Table 2 shows the pattern of risk factors and comorbidities among all patients by the presence or absence of LVH. In patients ≥60 years, more patients had LVH, while fewer patients had LVH in those <60 years (p<0.001). More female patients had LVH while fewer males had LVH (p=0.003). For comorbidities, patients with LVH had significantly more AF, HF, stroke, CKD, and LVDD (p<0.05). Patients with LVH had higher SBP (p=0.027), but there was no significant difference between the two groups for DM, obesity, DBP, and CAD (p>0.05).
Table 3 shows the multivariable logistic regression of risk factors and comorbidities associated with LVH in our study population. There was a significant positive association between LVH and female sex, LVDD, HF, and stroke (p<0.05). There was no association with age, AF, and CKD (p>0.05).

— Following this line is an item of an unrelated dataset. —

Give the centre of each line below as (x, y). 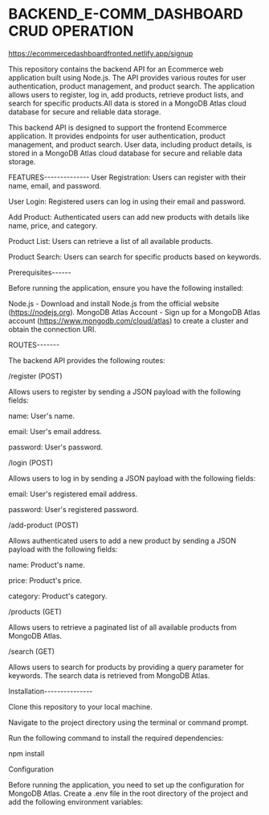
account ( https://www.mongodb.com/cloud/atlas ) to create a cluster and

Table 4 compares risk factors and comorbidities among HHD patients with LVDD. In patients ≥60 years, more patients had LVDD, while more patients had normal LV diastolic function in those <60 years (p<0.001). More patients with DM, LVH, HF, stroke, and CKD had LVDD (p<0.05) while more patients with concentric LV remodeling had normal LV diastolic function (p<0.001). SBP was higher among those with LVDD (p=0.008) but there was no association between LVDD and obesity, AF, DBP, CAD, and sex (p>0.05).
Table 5 shows the multivariable logistic regression of covariates for LVDD among those with HHD. There was a significant positive association between LVDD and age, DM, LVH, concentric LV remodeling, and stroke (p<0.05). There was no association with AF and CKD (p>0.05).
Table 5: Multivariable logistic regression of risk factors and comorbidities among patients with hypertensive heart disease with diastolic dysfunction.CI: Confidence interval; AOR: Adjusted odds ratio; B: Beta regression coefficient. Model fit p= < 0.001, Cox & Snell R Square of 0.198, Nagelkerke R Square of 0.269, Hosmer and Lemeshow Test of 0.203.
Discussion
Our study shows that 90.8% of our hypertensive cohort have HHD. Other key findings include a higher rate of concentric LVH compared to eccentric LVH. Additionally, individuals with LVH have a nine-fold increased risk of HF, a two-fold increase in LVDD, a 1.47-fold increase among female patients, and a 1.59-fold increased risk of stroke.
The prevalence of HHD in our study is very high and may be overstated because our study is hospital-based. However, it likely reflects the higher prevalence of HHD in Nigeria and other parts of SSA than reported by population-wide studies based on HTN without HHD. This situation poses serious implications, including increased morbidity and mortality from arrhythmias, sudden cardiac death, and HF, as well as heightened healthcare costs. In a global assessment of HHD burden by Lu et al. [2], the highest prevalence rates were in Asia, East Asia, and America, with lower rates in Africa. This relatively low prevalence in Africa may reflect the use of population-based studies of SBP without HHD and lower healthcare access impacting disease detection, thereby underestimating the burden of the disease. Characterizing HHD requires relatively expensive diagnostic tools such as the ECG and echocardiography, which are not widely available in many SSA communities. The use of population-based studies that do not emphasize the identification of cardiac damage seen in HHD therefore underestimates the burden of HHD. Furthermore, estimates of the prevalence of HHD from African studies using LV geometry [9-13] or hypertensive heart failure only [22], which excluded other phenotypes of HHD, will be low. These underestimations may lead to treatment delay and graver complications of HF, stroke, CAD, sudden death, and all-cause mortality [1]. Accurate and prompt identification of HHD is therefore essential for effective preventive and therapeutic strategies such as achieving optimal BP targets and the use of combination hypertensive therapy that prevents or regresses HHD changes. Affordable portable echocardiography or AI-assisted ECG interpretation by trained physicians could improve detection in low-resource settings.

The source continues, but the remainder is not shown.